Copy every entry below exactly as it appears, leaving out the images.

— DATASET CONTENT —
____________
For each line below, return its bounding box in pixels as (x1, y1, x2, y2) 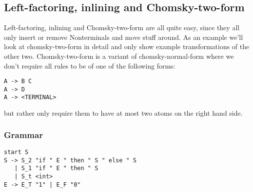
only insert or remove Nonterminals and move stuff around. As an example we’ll (4, 32, 243, 42)
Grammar (4, 128, 43, 140)
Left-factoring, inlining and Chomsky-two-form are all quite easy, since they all (4, 22, 240, 33)
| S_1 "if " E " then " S (14, 165, 98, 172)
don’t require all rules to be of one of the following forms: (4, 60, 175, 70)
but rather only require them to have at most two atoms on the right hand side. (4, 108, 243, 118)
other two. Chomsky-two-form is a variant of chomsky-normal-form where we (4, 51, 234, 61)
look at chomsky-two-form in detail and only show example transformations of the (4, 41, 250, 52)
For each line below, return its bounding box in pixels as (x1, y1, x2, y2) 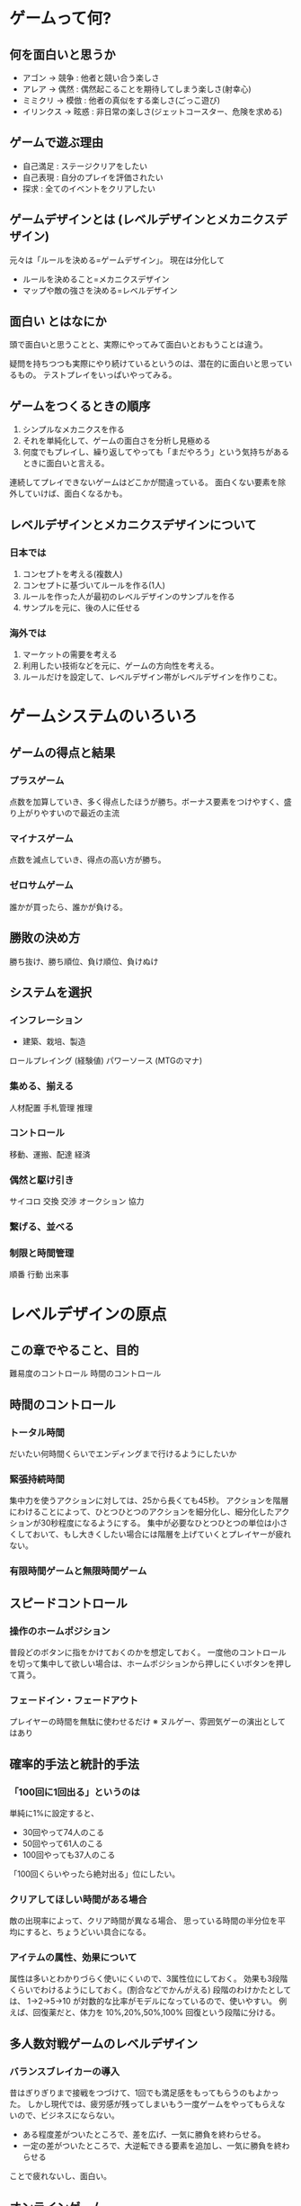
____________
— TASK ANSWER —
For each line below, return its bounding box in pixels as (x1, y1, x2, y2) 
only insert or remove Nonterminals and move stuff around. As an example we’ll (4, 32, 243, 42)
Grammar (4, 128, 43, 140)
Left-factoring, inlining and Chomsky-two-form are all quite easy, since they all (4, 22, 240, 33)
| S_1 "if " E " then " S (14, 165, 98, 172)
don’t require all rules to be of one of the following forms: (4, 60, 175, 70)
but rather only require them to have at most two atoms on the right hand side. (4, 108, 243, 118)
other two. Chomsky-two-form is a variant of chomsky-normal-form where we (4, 51, 234, 61)
look at chomsky-two-form in detail and only show example transformations of the (4, 41, 250, 52)
For each line below, return its bounding box in pixels as (x1, y1, x2, y2) 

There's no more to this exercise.